AO also made addition of Rs.1,00,00,000/- on failure of the assessee to furnish details of expenditure claimed, bills & vouchers and evidence of TDS deducted, if any, and thereby assessed the total income of the assessee at Rs.1,42,20,680/-. 3. Assessee carried the matter by way of an appeal before the ld. CIT (A) who has confirmed the addition by dismissing the appeal. Feeling aggrieved, the assessee has come up before the Tribunal by way of filing the present appeal.
We have heard the ld. Authorized Representatives of the parties to the appeal, gone through the documents relied upon and orders passed by the revenue authorities below in the light of the facts and circumstances of the case.
At the very outset, it is brought to our notice by the ld. AR for the assessee that during appellate proceedings before the ld. CIT (A), assessee had moved application under Rule 46A of the Income-tax Rules, 1962 (for short ‘the Rules’) for bringing on record additional evidence, which was dismissed by the ld. CIT (A) on the sole ground that ample opportunities have been given to the assessee to bring on record the relevant evidence.
However, ld. DR for the Revenue has vehemently opposed the argument addressed by the ld. AR for the assessee that he was not given adequate opportunity of being heard on the ground that numerous opportunities have already been given to the assessee but he has intentionally not preferred to bring on record the relevant evidence, if any, and prayed for dismissal of the appeal.

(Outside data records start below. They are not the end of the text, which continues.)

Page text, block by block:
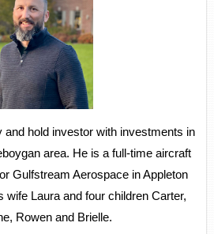
hold investor with investments in
area. He is a full-time aircraft
Gulfstream Aerospace in Appleton
wife Laura and four children Carter,
Rowen and Brielle.
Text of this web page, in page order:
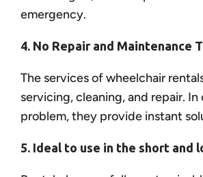
emergency.
4. No Repair and Maintenance
The services of wheelchair
servicing, cleaning, and repair. In
problem, they provide instant
5. Ideal to use in the short and
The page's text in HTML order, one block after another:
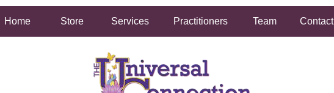
Home Store Services Practitioners Team Contact
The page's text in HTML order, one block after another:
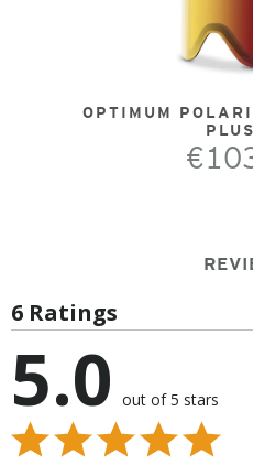
OPTIMUM
6 Ratings
5.0 out of 5 stars
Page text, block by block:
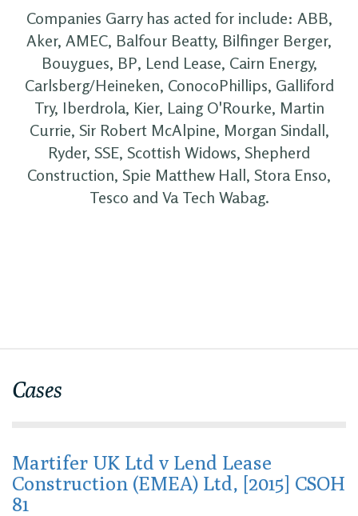
Companies Garry has acted for include: ABB,
Aker, AMEC, Balfour Beatty, Bilfinger Berger,
Bouygues, BP, Lend Lease, Cairn Energy,
Carlsberg/Heineken, ConocoPhillips, Galliford
Try, Iberdrola, Kier, Laing O'Rourke, Martin
Currie, Sir Robert McAlpine, Morgan Sindall,
Ryder, SSE, Scottish Widows, Shepherd
Construction, Spie Matthew Hall, Stora Enso,
Tesco and Va Tech Wabag.
Cases
Martifer UK Ltd v Lend Lease
Construction (EMEA) Ltd, [2015] CSOH
81
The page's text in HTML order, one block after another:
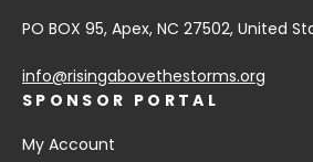
PO BOX 95, Apex, NC 27502, United
info@risingabovethestorms.org
SPONSOR PORTAL
My Account
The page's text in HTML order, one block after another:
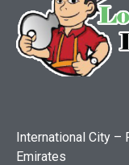
International City –
Emirates
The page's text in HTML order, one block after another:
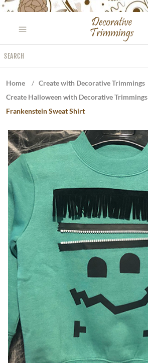
Please
website
includes
an
Home / Create with Decorative Trimmings
Create Halloween with Decorative Trimmings
Frankenstein Sweat Shirt
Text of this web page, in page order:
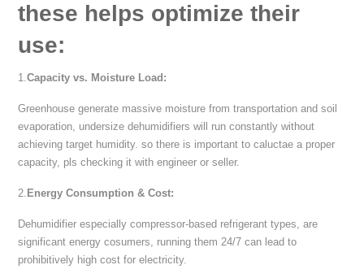
these helps optimize their
use:
1.Capacity vs. Moisture Load:
Greenhouse generate massive moisture from transportation and soil
evaporation, undersize dehumidifiers will run constantly without
achieving target humidity. so there is important to caluctae a proper
capacity, pls checking it with engineer or seller.
2. Energy Consumption & Cost:
Dehumidifier especially compressor-based refrigerant types, are
significant energy cosumers, running them 24/7 can lead to
prohibitively high cost for electricity.
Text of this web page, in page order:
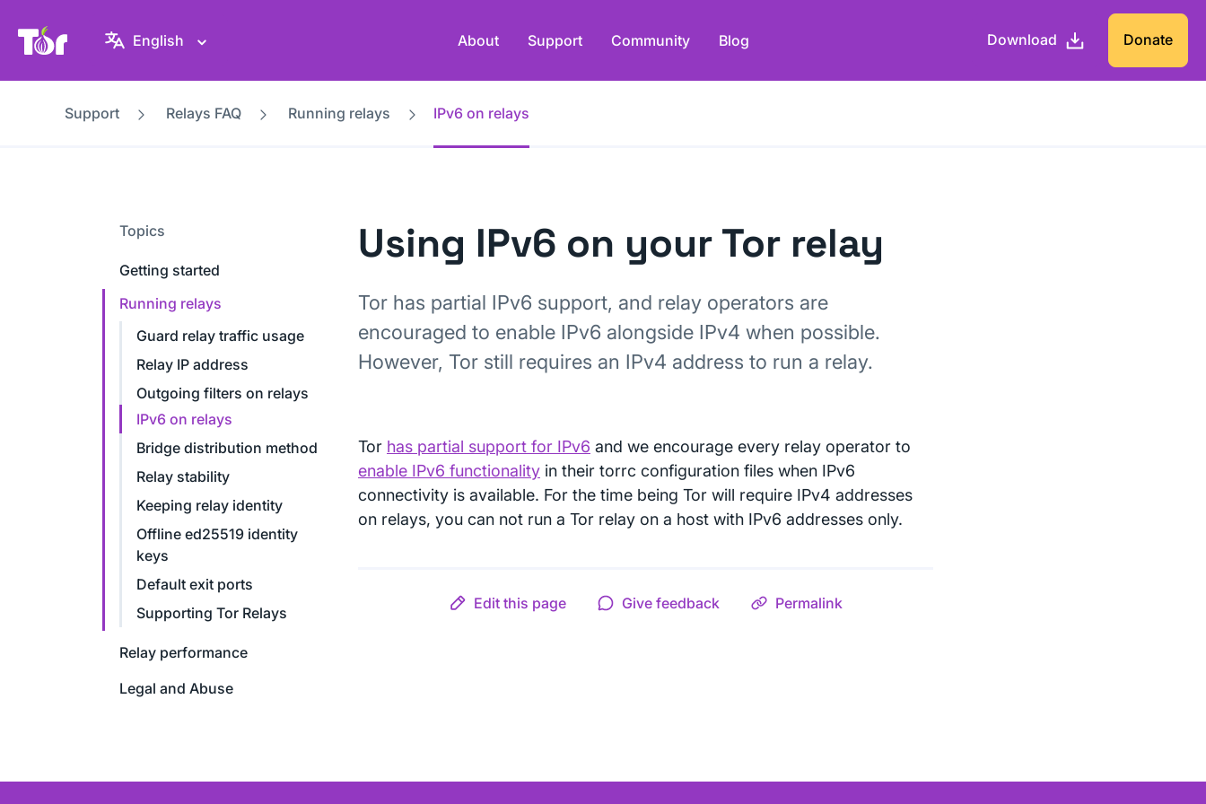
Tor Project website
English About Support Community Blog Download Donate
Support Relays FAQ Running relays IPv6 on relays
Topics
Getting started
Running relays
Guard relay traffic usage
Relay IP address
Outgoing filters on relays
IPv6 on relays
Bridge distribution method
Relay stability
Keeping relay identity
Offline ed25519 identity
keys
Default exit ports
Supporting Tor Relays
Relay performance
Legal and Abuse
Using IPv6 on your Tor relay
Tor has partial IPv6 support, and relay operators are
encouraged to enable IPv6 alongside IPv4 when possible.
However, Tor still requires an IPv4 address to run a relay.
Tor has partial support for IPv6 and we encourage every relay operator to
enable IPv6 functionality in their torrc configuration files when IPv6
connectivity is available. For the time being Tor will require IPv4 addresses
on relays, you can not run a Tor relay on a host with IPv6 addresses only.
Edit this page Give feedback Permalink
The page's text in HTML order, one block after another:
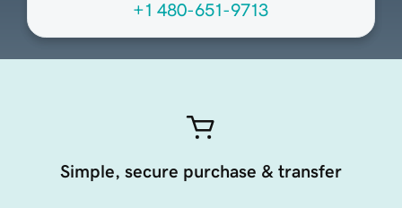
+1 480-651-9713
Simple, secure purchase & transfer
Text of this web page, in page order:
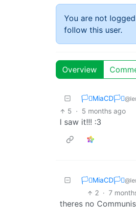
You are not
follow this user.
Overview
🏳️‍⚧️MiaCD🏳️‍⚧️
5 · 5 months ago
I saw it!!! :3
🏳️‍⚧️MiaCD🏳️‍⚧️
2 · 7
theres no
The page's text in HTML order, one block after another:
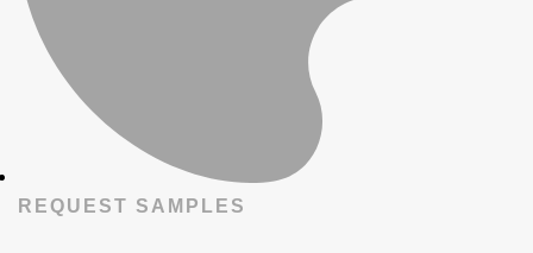
REQUEST SAMPLES
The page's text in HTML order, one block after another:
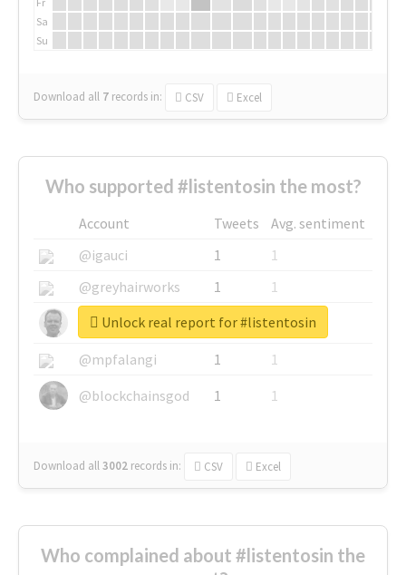
Sa
Su
Download all 7 records in: CSV Excel
Who supported #listentosin the most?
Account Tweets
Avg. sentiment
@igauci
1
1
@greyhairworks
1
1
@glynmottershead
1
1
@mpfalangi
1
1
@blockchainsgod
1 1
Download all3002 records in: CSV Excel
Unlock real report for #listentosin
Who complained about #listentosin the
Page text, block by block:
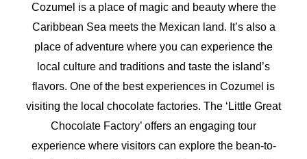
Cozumel is a place of magic and beauty where the
Caribbean Sea meets the Mexican land. It’s also a
place of adventure where you can experience the
local culture and traditions and taste the island’s
flavors. One of the best experiences in Cozumel is
visiting the local chocolate factories. The ‘Little Great
Chocolate Factory’ offers an engaging tour
experience where visitors can explore the bean-to-
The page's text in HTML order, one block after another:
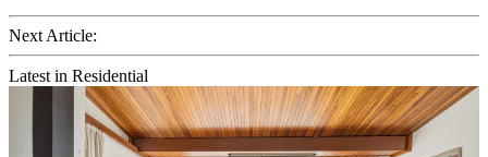
Next Article:
Latest in Residential
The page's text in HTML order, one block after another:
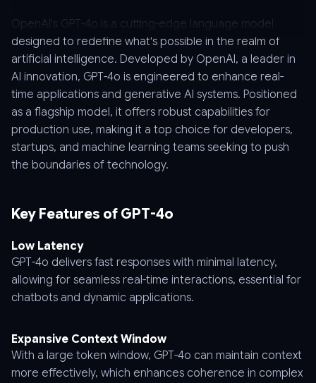
OpenAI's GPT-4o is a cutting-edge language model
designed to redefine what's possible in the realm of
artificial intelligence. Developed by OpenAI, a leader in
AI innovation, GPT-4o is engineered to enhance real-
time applications and generative AI systems. Positioned
as a flagship model, it offers robust capabilities for
production use, making it a top choice for developers,
startups, and machine learning teams seeking to push
the boundaries of technology.
Key Features of GPT-4o
Low Latency
GPT-4o delivers fast responses with minimal latency,
allowing for seamless real-time interactions, essential for
chatbots and dynamic applications.
Expansive Context Window
With a large token window, GPT-4o can maintain context
more effectively, which enhances coherence in complex
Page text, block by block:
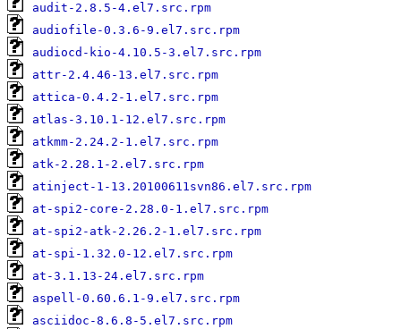
audit-2.8.5-4.el7.src.rpm
audiofile-0.3.6-9.el7.src.rpm
audiocd-kio-4.10.5-3.el7.src.rpm
attr-2.4.46-13.el7.src.rpm
attica-0.4.2-1.el7.src.rpm
atlas-3.10.1-12.el7.src.rpm
atkmm-2.24.2-1.el7.src.rpm
atk-2.28.1-2.el7.src.rpm
atinject-1-13.20100611svn86.el7.src.rpm
at-spi2-core-2.28.0-1.el7.src.rpm
at-spi2-atk-2.26.2-1.el7.src.rpm
at-spi-1.32.0-12.el7.src.rpm
at-3.1.13-24.el7.src.rpm
aspell-0.60.6.1-9.el7.src.rpm
asciidoc-8.6.8-5.el7.src.rpm
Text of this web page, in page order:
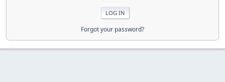
Forgot your password?
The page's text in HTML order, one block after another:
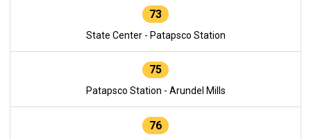
73
State Center - Patapsco Station
75
Patapsco Station - Arundel Mills
76
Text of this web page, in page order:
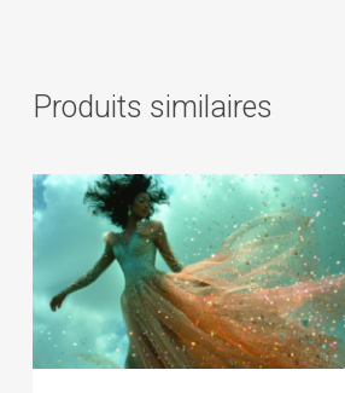
Produits similaires
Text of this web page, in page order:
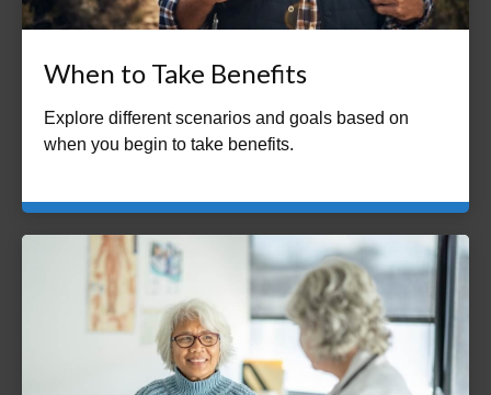
When to Take Benefits
Explore different scenarios and goals based on
when you begin to take benefits.
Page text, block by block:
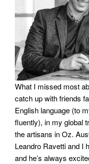
What I missed most
catch up with friends
English language (to
fluently), in my global
the artisans in Oz.
Leandro Ravetti and I
and he’s always
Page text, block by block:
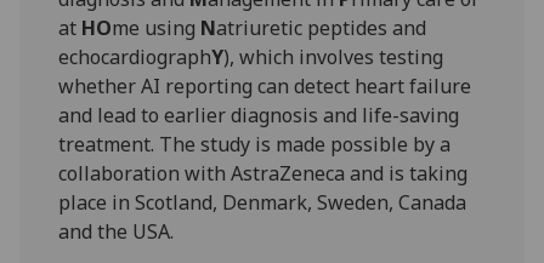
at HOme using Natriuretic peptides and
echocardiographY), which involves testing
whether AI reporting can detect heart failure
and lead to earlier diagnosis and life-saving
treatment. The study is made possible by a
collaboration with AstraZeneca and is taking
place in Scotland, Denmark, Sweden, Canada
and the USA.
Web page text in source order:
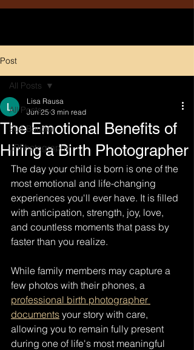
Post
All Posts
204 Boudoir
LRPhotography
All Posts
The Emotional Benefits of
Hiring a Birth Photographer
Lisa Rausa
Jun 25 3 min read
The day your child is born is one of the
most emotional and life-changing
experiences you'll ever have. It is filled
with anticipation, strength, joy, love,
and countless moments that pass by
faster than you realize.
While family members may capture a
few photos with their phones, a
professional birth photographer
documents your story with care,
allowing you to remain fully present
during one of life's most meaningful
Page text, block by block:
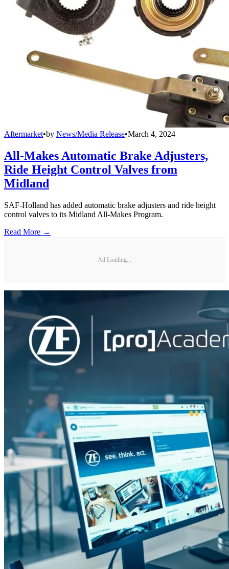
Aftermarket•by News/Media Release•March 4, 2024
All-Makes Automatic Brake Adjusters,
Ride Height Control Valves from
Midland
SAF-Holland has added automatic brake adjusters and ride height
control valves to its Midland All-Makes Program.
Read More →
Ad Loading...
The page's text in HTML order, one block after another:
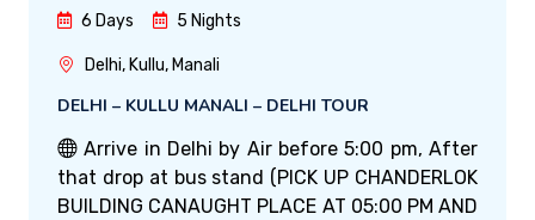
6 Days 5 Nights
Delhi, Kullu, Manali
DELHI – KULLU MANALI – DELHI TOUR
Arrive in Delhi by Air before 5:00 pm, After
that drop at bus stand (PICK UP CHANDERLOK
BUILDING CANAUGHT PLACE AT 05:00 PM AND
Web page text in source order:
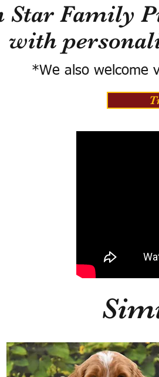
Star Family
with
*We also welcome
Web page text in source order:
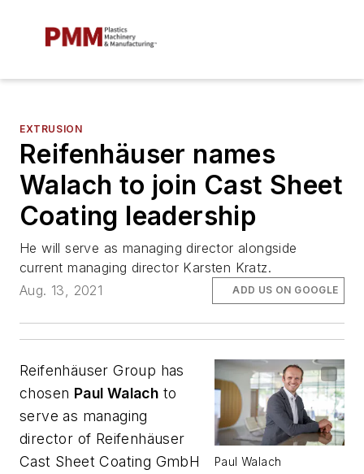
EXTRUSION
Reifenhäuser names
Walach to join Cast Sheet
Coating leadership
He will serve as managing director alongside
current managing director Karsten Kratz.
Aug. 13, 2021
ADD US ON GOOGLE
Paul Walach
Reifenhäuser Group has
chosen Paul Walach to
serve as managing
director of Reifenhäuser
Cast Sheet Coating GmbH
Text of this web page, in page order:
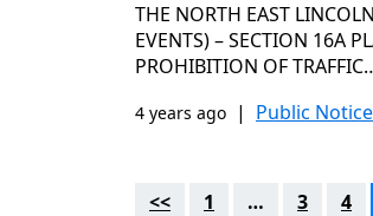
THE NORTH EAST
EVENTS) – SECTION 16A
PROHIBITION OF
4 years ago | Public Notice
<< 1 … 3 4
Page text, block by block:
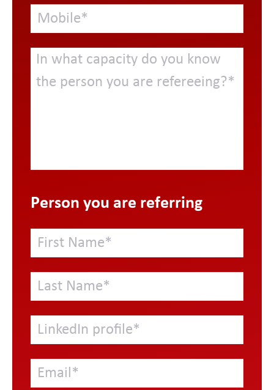
Person you are referring
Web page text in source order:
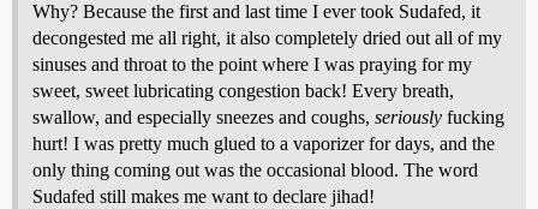
Why? Because the first and last time I ever took Sudafed, it
decongested me all right, it also completely dried out all of my
sinuses and throat to the point where I was praying for my
sweet, sweet lubricating congestion back! Every breath,
swallow, and especially sneezes and coughs, seriously fucking
hurt! I was pretty much glued to a vaporizer for days, and the
only thing coming out was the occasional blood. The word
Sudafed still makes me want to declare jihad!
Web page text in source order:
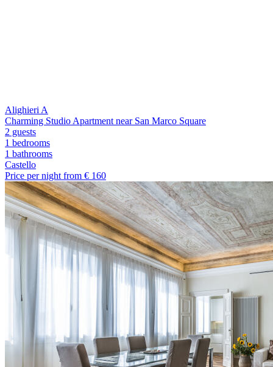
Alighieri A
Charming Studio Apartment near San Marco Square
2 guests
1 bedrooms
1 bathrooms
Castello
Price per night from € 160
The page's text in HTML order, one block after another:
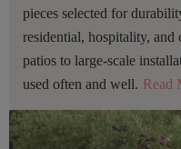
pieces selected for
residential, hospitality, and
patios to large-scale
used often and well. Read
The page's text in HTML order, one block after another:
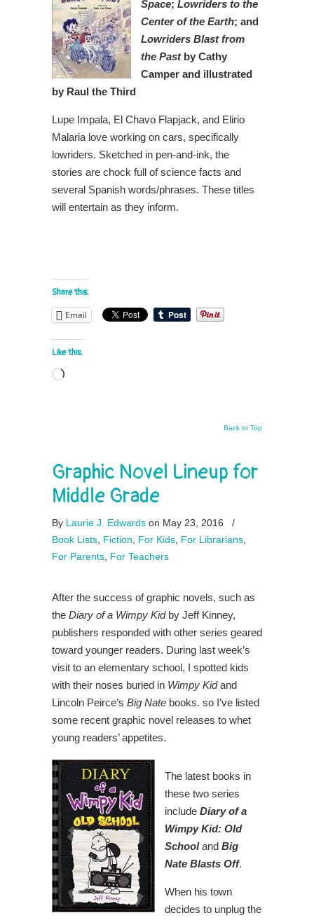
Space; Lowriders to the
Center of the Earth; and
Lowriders Blast from
the Pastby Cathy
Camper and illustrated
by Raul the Third
Lupe Impala, El Chavo Flapjack, and Elirio
Malaria love working on cars, specifically
lowriders. Sketched in pen-and-ink, the
stories are chock full of science facts and
several Spanish words/phrases. These titles
will entertain as they inform.
Share this:
Email
Like this:
Loading…
Back to Top
Graphic Novel Lineup for
Middle Grade
By Laurie J. Edwards on May 23, 2016
/
Book Lists Fiction For Kids For Librarians
For Parents For Teachers
After the success of graphic novels, such as
the Diary of a Wimpy Kid by Jeff Kinney,
publishers responded with other series geared
toward younger readers. During last week’s
visit to an elementary school, I spotted kids
with their noses buried in Wimpy Kidand
Lincoln Peirce’s Big Nate books. so I’ve listed
some recent graphic novel releases to whet
young readers’ appetites.
The latest books in
these two series
include Diary of a
Wimpy Kid: Old
Schooland Big
Nate Blasts Off.
When his town
decides to unplug the
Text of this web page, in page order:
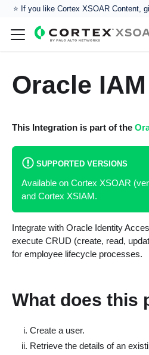
⭐️ If you like Cortex XSOAR Content,
Oracle IAM
This Integration is part of the
SUPPORTED VERSIONS
Available on Cortex XSOAR
and Cortex XSIAM.
Integrate with Oracle Identity
execute CRUD (create, read,
for employee lifecycle processes.
What does this
Create a user.
Retrieve the details of an
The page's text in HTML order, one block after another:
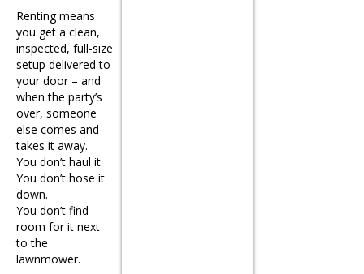
Renting means
you get a clean,
inspected, full-size
setup delivered to
your door – and
when the party’s
over, someone
else comes and
takes it away.
You don’t haul it.
You don’t hose it
down.
You don’t find
room for it next
to the
lawnmower.
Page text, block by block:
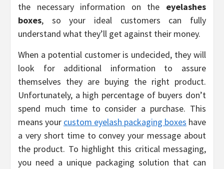
the necessary information on the eyelashes
boxes, so your ideal customers can fully
understand what they’ll get against their money.
When a potential customer is undecided, they will
look for additional information to assure
themselves they are buying the right product.
Unfortunately, a high percentage of buyers don’t
spend much time to consider a purchase. This
means your custom eyelash packaging boxes have
a very short time to convey your message about
the product. To highlight this critical messaging,
you need a unique packaging solution that can
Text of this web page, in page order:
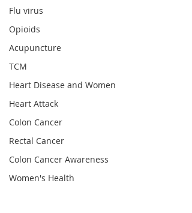
Flu virus
Opioids
Acupuncture
TCM
Heart Disease and Women
Heart Attack
Colon Cancer
Rectal Cancer
Colon Cancer Awareness
Women's Health
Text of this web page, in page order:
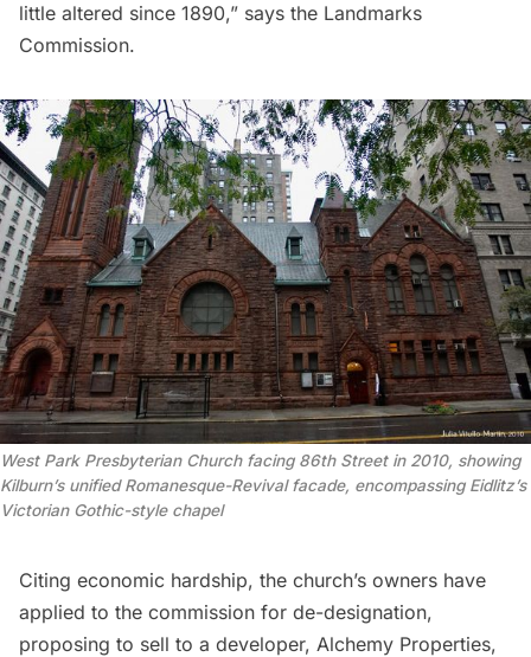
little altered since 1890,” says the Landmarks
Commission.
West Park Presbyterian Church facing 86th Street in 2010, showing
Kilburn’s unified Romanesque-Revival facade, encompassing Eidlitz’s
Victorian Gothic-style chapel
Citing economic hardship, the church’s owners have
applied to the commission for de-designation,
proposing to sell to a developer, Alchemy Properties,
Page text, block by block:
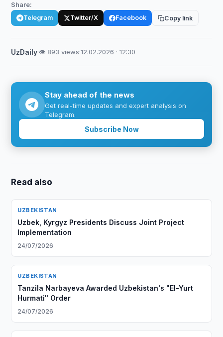
Share:
Telegram Twitter/X Facebook Copy link
UzDaily·👁 893 views·12.02.2026 · 12:30
Stay ahead of the news
Get real-time updates and expert analysis on
Telegram.
Subscribe Now
Read also
UZBEKISTAN
Uzbek, Kyrgyz Presidents Discuss Joint Project
Implementation
24/07/2026
UZBEKISTAN
Tanzila Narbayeva Awarded Uzbekistan's "El-Yurt
Hurmati" Order
24/07/2026
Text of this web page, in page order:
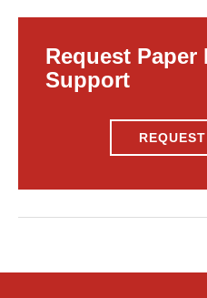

No doubt in para 3.4.1 of the impugned order, ld. CIT (A) has recorded the chronology of assessment proceedings which took place before the AO granting numerous opportunities to the assessee to put-forth his defence but the assessee has not preferred to put an appearance and consequently, he was proceeded ex-parte.
However, we are of the considered view that when the assessee has come up with detailed application under Rule 46A of the Rules to bring on record the relevant evidence, the same cannot be rejected by the ld. CIT (A) merely by relying upon the facts put forth by the AO that the assessee has intentionally not put an appearance rather ld. CIT (A) being a quasi-judicial authority was required to take a holistic view by providing opportunity of being heard to the assessee. Even otherwise, to decide the controversy once for all and also to stop the multiplicity of the litigation, the evidence sought to be led by the assessee during appellate proceedings is required to be entertained. So, we accept the additional evidence sought to be brought on record by the assessee by way of application under Rule 46A of the Rules and remand the case back to the AO to be decided afresh after providing adequate opportunity of being heard to the assessee. Consequently, the appeal filed by the assessee is allowed for statistical purposes. Order pronounced in open court on this 11th day of July, 2019.